_What is needed_
Your copy should match the listing below word for word, with no images in it.

_Input data_

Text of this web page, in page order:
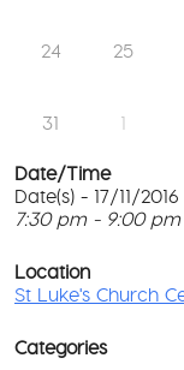
24 25
31 1
Date/Time
Date(s) - 17/11/2016
7:30 pm - 9:00 pm
Location
St Luke's Church
Categories
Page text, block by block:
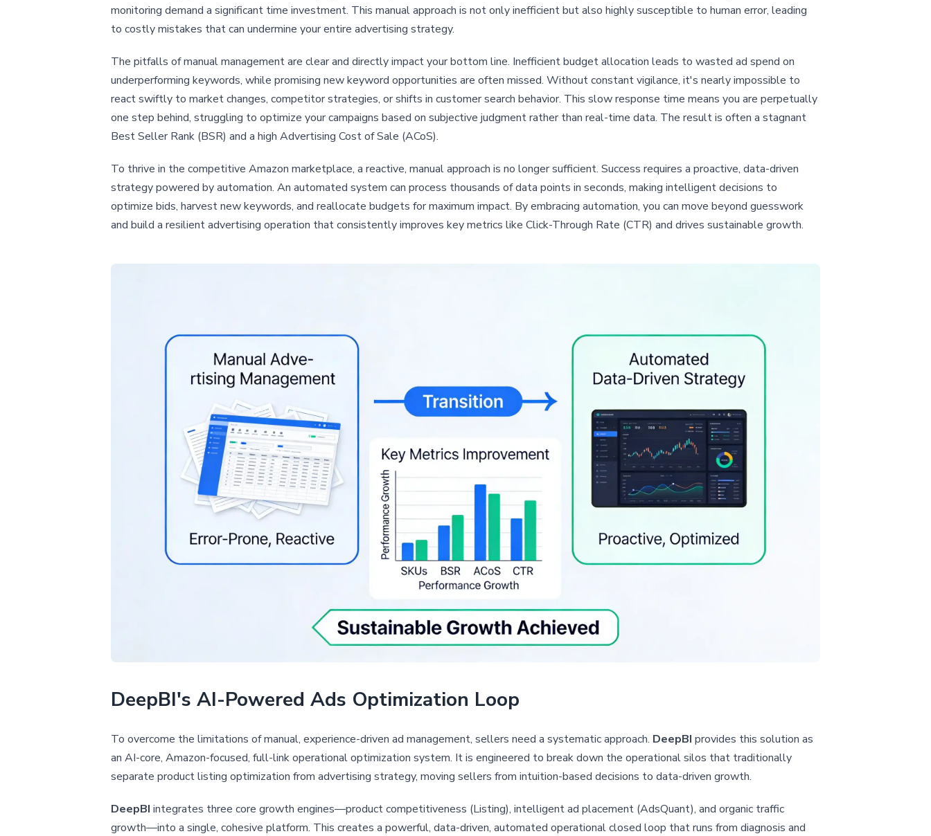
monitoring demand a significant time investment. This manual approach is not only inefficient but also highly susceptible to human error, leading
to costly mistakes that can undermine your entire advertising strategy.
The pitfalls of manual management are clear and directly impact your bottom line. Inefficient budget allocation leads to wasted ad spend on
underperforming keywords, while promising new keyword opportunities are often missed. Without constant vigilance, it's nearly impossible to
react swiftly to market changes, competitor strategies, or shifts in customer search behavior. This slow response time means you are perpetually
one step behind, struggling to optimize your campaigns based on subjective judgment rather than real-time data. The result is often a stagnant
Best Seller Rank (BSR) and a high Advertising Cost of Sale (ACoS).
To thrive in the competitive Amazon marketplace, a reactive, manual approach is no longer sufficient. Success requires a proactive, data-driven
strategy powered by automation. An automated system can process thousands of data points in seconds, making intelligent decisions to
optimize bids, harvest new keywords, and reallocate budgets for maximum impact. By embracing automation, you can move beyond guesswork
and build a resilient advertising operation that consistently improves key metrics like Click-Through Rate (CTR) and drives sustainable growth.
DeepBI's AI-Powered Ads Optimization Loop
To overcome the limitations of manual, experience-driven ad management, sellers need a systematic approach. DeepBI provides this solution as
an AI-core, Amazon-focused, full-link operational optimization system. It is engineered to break down the operational silos that traditionally
separate product listing optimization from advertising strategy, moving sellers from intuition-based decisions to data-driven growth.
DeepBI integrates three core growth engines—product competitiveness (Listing), intelligent ad placement (AdsQuant), and organic traffic
growth—into a single, cohesive platform. This creates a powerful, data-driven, automated operational closed loop that runs from diagnosis and
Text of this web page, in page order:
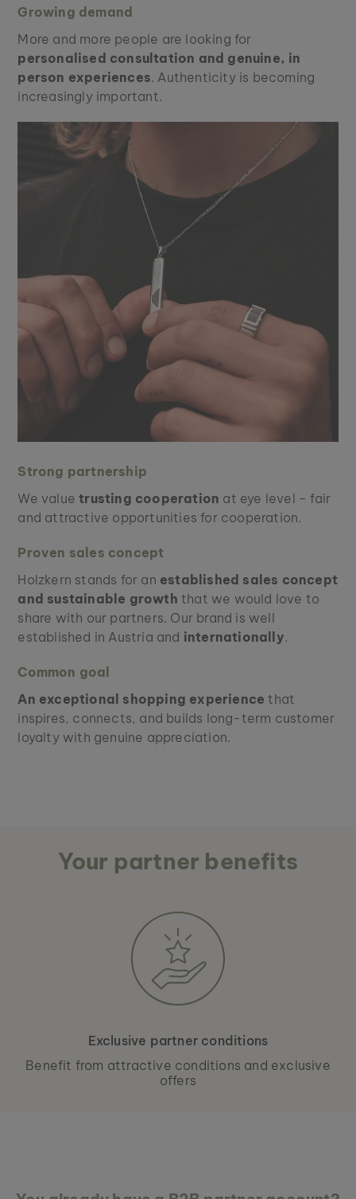
Growing demand
More and more people are looking for
personalised consultation and genuine, in
person experiences. Authenticity is becoming
increasingly important.
Strong partnership
We valuetrusting cooperation at eye level - fair
and attractive opportunities for cooperation.
Proven sales concept
Holzkern stands for an established sales concept
and sustainable growth that we would love to
share with our partners. Our brand is well
established in Austria and internationally.
Common goal
An exceptional shopping experience that
inspires, connects, and builds long-term customer
loyalty with genuine appreciation.
Your partner benefits
Exclusive partner conditions
Benefit from attractive conditions and exclusive
offers
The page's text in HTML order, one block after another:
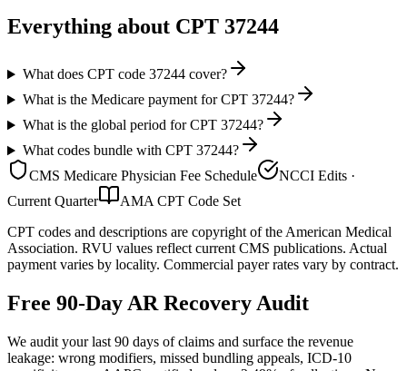
Everything about CPT 37244
What does CPT code 37244 cover?
What is the Medicare payment for CPT 37244?
What is the global period for CPT 37244?
What codes bundle with CPT 37244?
CMS Medicare Physician Fee Schedule
NCCI Edits ·
Current Quarter
AMA CPT Code Set
CPT codes and descriptions are copyright of the American Medical
Association. RVU values reflect current CMS publications. Actual
payment varies by locality. Commercial payer rates vary by contract.
Free 90-Day AR Recovery Audit
We audit your last 90 days of claims and surface the revenue
leakage: wrong modifiers, missed bundling appeals, ICD-10
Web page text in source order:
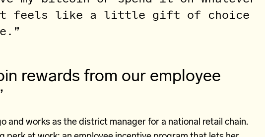
feels like a little gift of choice
rewards from our employee
and works as the district manager for a national retail chain.
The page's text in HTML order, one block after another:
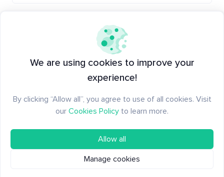
New to Santiment? Create an account
We are using cookies to improve your
experience!
By clicking “Allow all”, you agree to use of all cookies. Visit
our Cookies Policy to learn more.
Allow all
Manage cookies
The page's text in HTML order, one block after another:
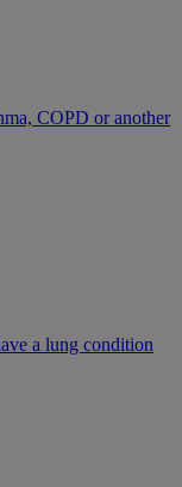
COPD or another
a lung condition
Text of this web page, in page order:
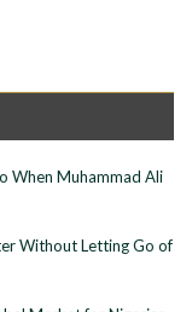
When Muhammad Ali
Without Letting Go of

_Solved exercise_
Text of this web page, in page order:
24 25
31 1
Date/Time
Date(s) - 17/11/2016
7:30 pm - 9:00 pm
Location
St Luke's Church
Categories
Page text, block by block:
monitoring demand a significant time investment. This manual approach is not only inefficient but also highly susceptible to human error, leading
to costly mistakes that can undermine your entire advertising strategy.
The pitfalls of manual management are clear and directly impact your bottom line. Inefficient budget allocation leads to wasted ad spend on
underperforming keywords, while promising new keyword opportunities are often missed. Without constant vigilance, it's nearly impossible to
react swiftly to market changes, competitor strategies, or shifts in customer search behavior. This slow response time means you are perpetually
one step behind, struggling to optimize your campaigns based on subjective judgment rather than real-time data. The result is often a stagnant
Best Seller Rank (BSR) and a high Advertising Cost of Sale (ACoS).
To thrive in the competitive Amazon marketplace, a reactive, manual approach is no longer sufficient. Success requires a proactive, data-driven
strategy powered by automation. An automated system can process thousands of data points in seconds, making intelligent decisions to
optimize bids, harvest new keywords, and reallocate budgets for maximum impact. By embracing automation, you can move beyond guesswork
and build a resilient advertising operation that consistently improves key metrics like Click-Through Rate (CTR) and drives sustainable growth.
DeepBI's AI-Powered Ads Optimization Loop
To overcome the limitations of manual, experience-driven ad management, sellers need a systematic approach. DeepBI provides this solution as
an AI-core, Amazon-focused, full-link operational optimization system. It is engineered to break down the operational silos that traditionally
separate product listing optimization from advertising strategy, moving sellers from intuition-based decisions to data-driven growth.
DeepBI integrates three core growth engines—product competitiveness (Listing), intelligent ad placement (AdsQuant), and organic traffic
growth—into a single, cohesive platform. This creates a powerful, data-driven, automated operational closed loop that runs from diagnosis and
Text of this web page, in page order:
Growing demand
More and more people are looking for
personalised consultation and genuine, in
person experiences. Authenticity is becoming
increasingly important.
Strong partnership
We valuetrusting cooperation at eye level - fair
and attractive opportunities for cooperation.
Proven sales concept
Holzkern stands for an established sales concept
and sustainable growth that we would love to
share with our partners. Our brand is well
established in Austria and internationally.
Common goal
An exceptional shopping experience that
inspires, connects, and builds long-term customer
loyalty with genuine appreciation.
Your partner benefits
Exclusive partner conditions
Benefit from attractive conditions and exclusive
offers
The page's text in HTML order, one block after another:
Everything about CPT 37244
What does CPT code 37244 cover?
What is the Medicare payment for CPT 37244?
What is the global period for CPT 37244?
What codes bundle with CPT 37244?
CMS Medicare Physician Fee Schedule
NCCI Edits ·
Current Quarter
AMA CPT Code Set
CPT codes and descriptions are copyright of the American Medical
Association. RVU values reflect current CMS publications. Actual
payment varies by locality. Commercial payer rates vary by contract.
Free 90-Day AR Recovery Audit
We audit your last 90 days of claims and surface the revenue
leakage: wrong modifiers, missed bundling appeals, ICD-10
Web page text in source order:
feels like a little gift of choice
rewards from our employee
and works as the district manager for a national retail chain.
The page's text in HTML order, one block after another:
New to Santiment? Create an account
We are using cookies to improve your
experience!
By clicking “Allow all”, you agree to use of all cookies. Visit
our Cookies Policy to learn more.
Allow all
Manage cookies
The page's text in HTML order, one block after another:
COPD or another
a lung condition
Text of this web page, in page order:
When Muhammad Ali
Without Letting Go of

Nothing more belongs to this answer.